The owners' taking a salary isn't really an issue. I believe the poster who brought it up did so as an (unlikely) example of how easy it is to disguise profit by trumping up expenses. A more likely scenario involves owners giving sweetheart deals to their other business holdings, like, say, Kraft overpaying the real estate arm of his holding group for the land for Patriot Place. The NFL Network is a huge source of potential odd accounting arrangements -- are teams getting full compensation for any stadium licensing rights they retain from the house network?

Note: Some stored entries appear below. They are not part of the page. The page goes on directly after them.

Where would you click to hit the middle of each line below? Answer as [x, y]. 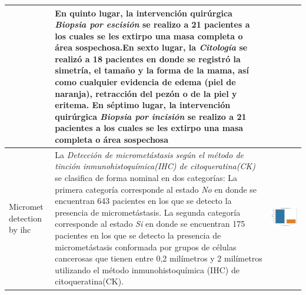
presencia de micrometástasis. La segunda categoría [148, 212]
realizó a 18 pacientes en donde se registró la [148, 58]
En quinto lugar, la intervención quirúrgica [144, 13]
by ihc [20, 229]
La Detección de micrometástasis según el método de [149, 154]
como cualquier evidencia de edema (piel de [145, 82]
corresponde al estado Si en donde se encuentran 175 [150, 224]
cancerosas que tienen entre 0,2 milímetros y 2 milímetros [159, 258]
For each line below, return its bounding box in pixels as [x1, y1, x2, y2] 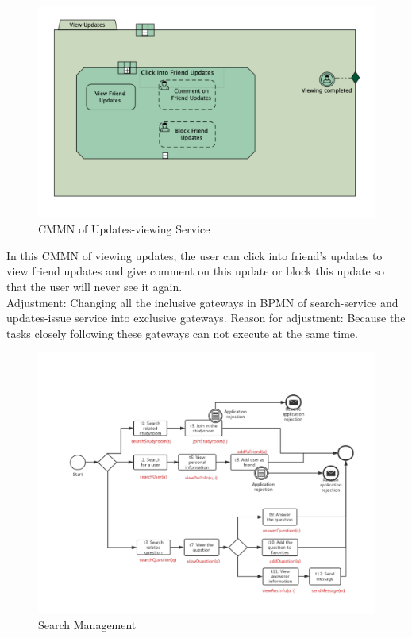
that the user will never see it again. [6, 279, 183, 295]
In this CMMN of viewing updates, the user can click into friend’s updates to [6, 247, 383, 263]
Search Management [38, 616, 137, 632]
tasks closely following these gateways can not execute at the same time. [6, 325, 358, 341]
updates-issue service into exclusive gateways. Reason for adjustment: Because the [6, 309, 406, 326]
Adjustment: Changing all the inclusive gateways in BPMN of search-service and [6, 294, 399, 310]
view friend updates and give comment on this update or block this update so [6, 263, 385, 279]
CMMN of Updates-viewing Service [38, 221, 210, 237]
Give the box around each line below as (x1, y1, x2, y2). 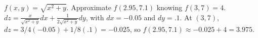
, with (85, 12, 104, 22)
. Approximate (66, 2, 111, 12)
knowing (156, 2, 183, 12)
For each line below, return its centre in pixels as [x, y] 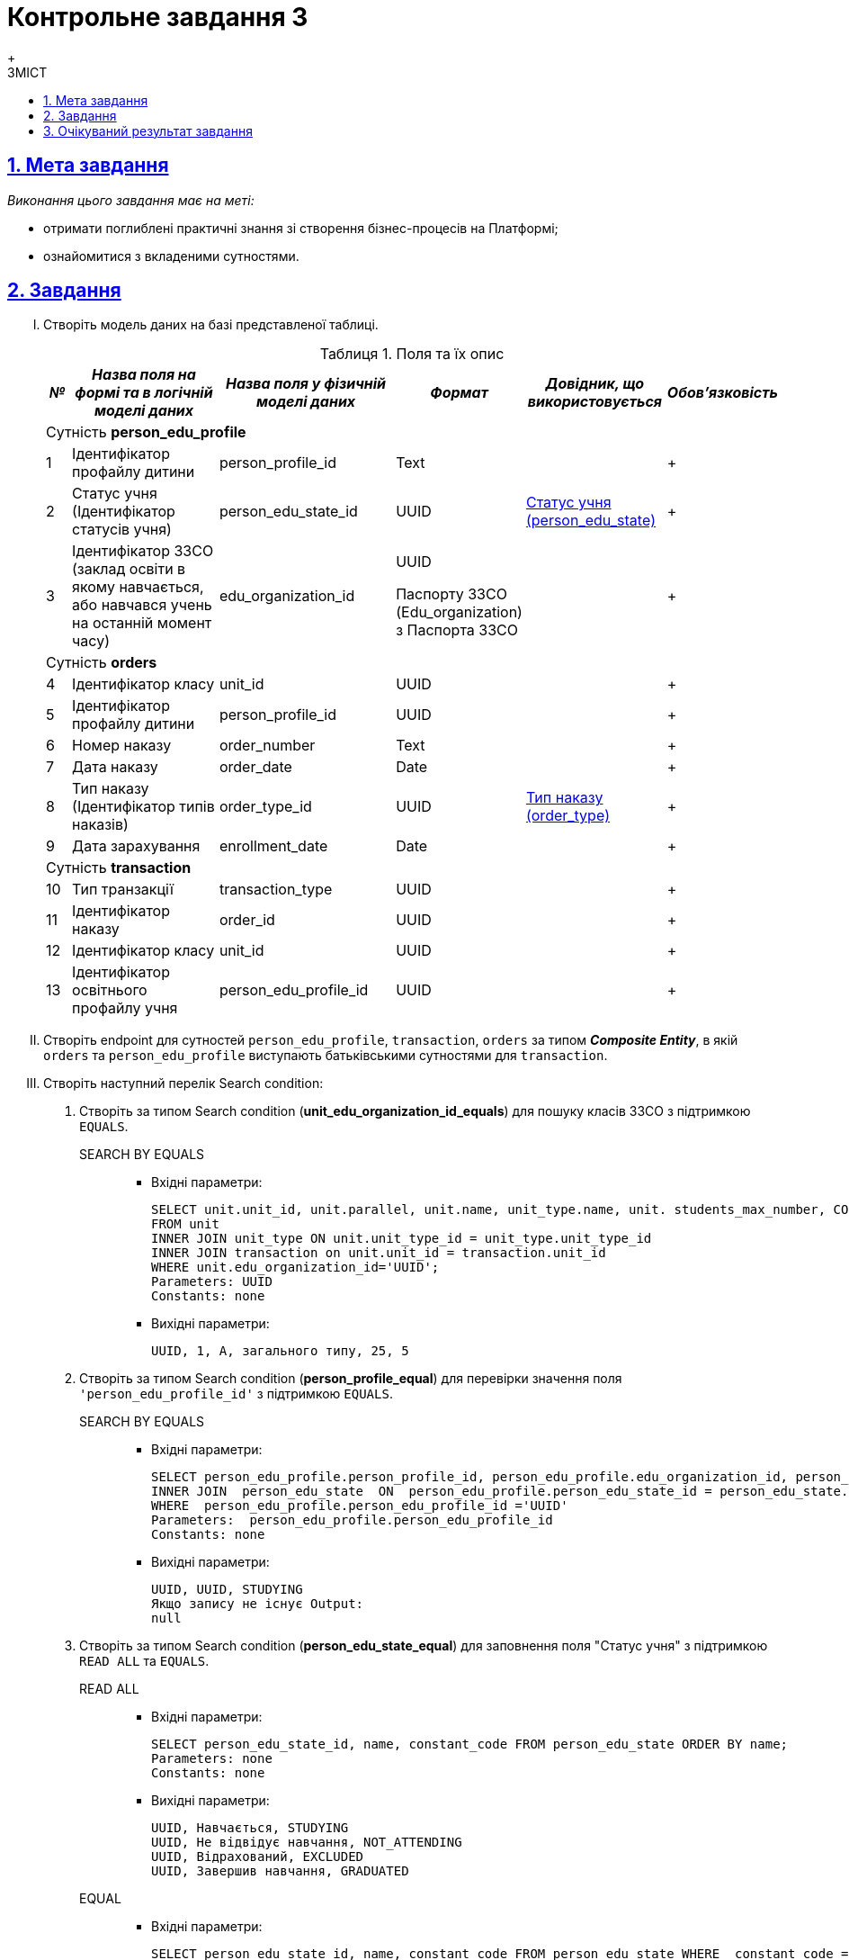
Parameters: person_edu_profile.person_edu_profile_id [352, 1520]
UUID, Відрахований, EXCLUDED [258, 1857]
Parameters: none [212, 1759]
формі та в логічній [144, 393]
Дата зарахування [136, 846]
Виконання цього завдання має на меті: [131, 200]
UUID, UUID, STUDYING [227, 1590]
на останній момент [142, 623]
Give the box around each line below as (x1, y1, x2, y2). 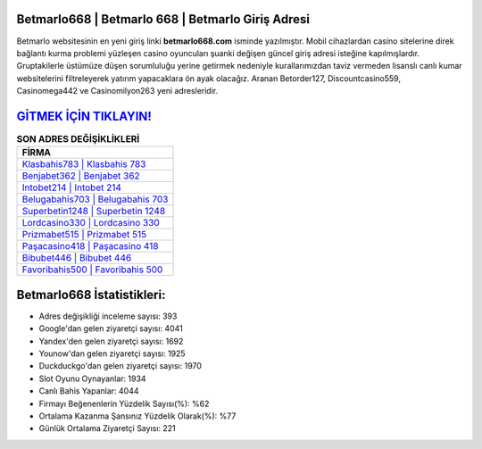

Essentially, what this comes down to, is that the NFL is trying to justify asking for the players to take a collective billion-dollar pay-cut by saying that under the previous CBA, their decline in profitability hurt their ability to reinvest in the growth of of their franchises and the NFL -- and they're asking the NFLPA to take their word that it's necessary.
The problem is that the owners can't agree on how much more information to provide. I'd imagine that Kraft would readily hand over his books -- considering the way he's grown the NE Patriots from one of the league's least valuable teams to one of its most, he probably carries around his financial statements in his wallet the way a guy would pictures of his supermodel girlfriend or a big fish he caught. It's the teams like the Browns, Bengals, Bills, Niners, Lions, etc. who haven't done much to maximize other revenue streams that are dragging collective profitability numbers down who don't want the teams' books released, because it will become apparent that they haven't been attempting to reinvest in the growth of their franchises since long before the last CBA was signed.
Essentially, what you have are deadbeat owners who want a handout from the league to do what the Snyders, Krafts, Jones and Johnsons have been doing all along, and the non-deadbeat owners don't want to pony it up by bringing more revenue streams into the profit sharing system, so instead, the owners, collectively, are trying to head off internal arguments by getting the money back from the players.